**Your objective**
Your answer must contain each line of the data, copied exactly.

**Data supplied**
****************

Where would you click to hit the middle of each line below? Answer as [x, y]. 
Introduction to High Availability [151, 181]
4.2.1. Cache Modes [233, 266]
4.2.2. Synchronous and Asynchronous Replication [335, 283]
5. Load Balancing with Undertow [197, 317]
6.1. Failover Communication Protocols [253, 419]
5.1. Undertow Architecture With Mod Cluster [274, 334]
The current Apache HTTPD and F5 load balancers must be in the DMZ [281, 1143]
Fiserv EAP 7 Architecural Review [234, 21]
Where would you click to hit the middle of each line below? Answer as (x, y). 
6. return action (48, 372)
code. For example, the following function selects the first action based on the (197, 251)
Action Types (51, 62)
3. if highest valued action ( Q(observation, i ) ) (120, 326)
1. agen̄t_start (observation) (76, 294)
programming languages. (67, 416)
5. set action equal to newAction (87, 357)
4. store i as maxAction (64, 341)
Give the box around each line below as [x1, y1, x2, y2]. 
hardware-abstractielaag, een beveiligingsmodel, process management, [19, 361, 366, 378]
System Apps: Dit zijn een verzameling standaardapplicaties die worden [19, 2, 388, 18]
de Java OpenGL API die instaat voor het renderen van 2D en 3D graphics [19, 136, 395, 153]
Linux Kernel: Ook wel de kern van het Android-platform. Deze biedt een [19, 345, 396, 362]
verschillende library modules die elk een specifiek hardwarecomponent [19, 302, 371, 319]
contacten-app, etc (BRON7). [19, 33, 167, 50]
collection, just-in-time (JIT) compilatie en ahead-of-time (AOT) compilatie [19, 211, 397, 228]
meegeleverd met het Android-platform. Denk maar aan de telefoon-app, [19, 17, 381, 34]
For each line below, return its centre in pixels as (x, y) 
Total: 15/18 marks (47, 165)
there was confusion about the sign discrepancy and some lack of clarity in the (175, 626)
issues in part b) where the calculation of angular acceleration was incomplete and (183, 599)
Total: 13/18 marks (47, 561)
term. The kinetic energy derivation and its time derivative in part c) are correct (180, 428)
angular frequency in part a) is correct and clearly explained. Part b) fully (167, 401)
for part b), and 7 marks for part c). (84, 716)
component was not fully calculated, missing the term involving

****************

**Worked solution**
Where would you click to hit the middle of each line below? Answer as [x, y]. 
Introduction to High Availability [151, 181]
4.2.1. Cache Modes [233, 266]
4.2.2. Synchronous and Asynchronous Replication [335, 283]
5. Load Balancing with Undertow [197, 317]
6.1. Failover Communication Protocols [253, 419]
5.1. Undertow Architecture With Mod Cluster [274, 334]
The current Apache HTTPD and F5 load balancers must be in the DMZ [281, 1143]
Fiserv EAP 7 Architecural Review [234, 21]
Where would you click to hit the middle of each line below? Answer as (x, y). 
6. return action (48, 372)
code. For example, the following function selects the first action based on the (197, 251)
Action Types (51, 62)
3. if highest valued action ( Q(observation, i ) ) (120, 326)
1. agen̄t_start (observation) (76, 294)
programming languages. (67, 416)
5. set action equal to newAction (87, 357)
4. store i as maxAction (64, 341)
Give the box around each line below as [x1, y1, x2, y2]. 
hardware-abstractielaag, een beveiligingsmodel, process management, [19, 361, 366, 378]
System Apps: Dit zijn een verzameling standaardapplicaties die worden [19, 2, 388, 18]
de Java OpenGL API die instaat voor het renderen van 2D en 3D graphics [19, 136, 395, 153]
Linux Kernel: Ook wel de kern van het Android-platform. Deze biedt een [19, 345, 396, 362]
verschillende library modules die elk een specifiek hardwarecomponent [19, 302, 371, 319]
contacten-app, etc (BRON7). [19, 33, 167, 50]
collection, just-in-time (JIT) compilatie en ahead-of-time (AOT) compilatie [19, 211, 397, 228]
meegeleverd met het Android-platform. Denk maar aan de telefoon-app, [19, 17, 381, 34]
For each line below, return its centre in pixels as (x, y) 
Total: 15/18 marks (47, 165)
there was confusion about the sign discrepancy and some lack of clarity in the (175, 626)
issues in part b) where the calculation of angular acceleration was incomplete and (183, 599)
Total: 13/18 marks (47, 561)
term. The kinetic energy derivation and its time derivative in part c) are correct (180, 428)
angular frequency in part a) is correct and clearly explained. Part b) fully (167, 401)
for part b), and 7 marks for part c). (84, 716)
component was not fully calculated, missing the term involving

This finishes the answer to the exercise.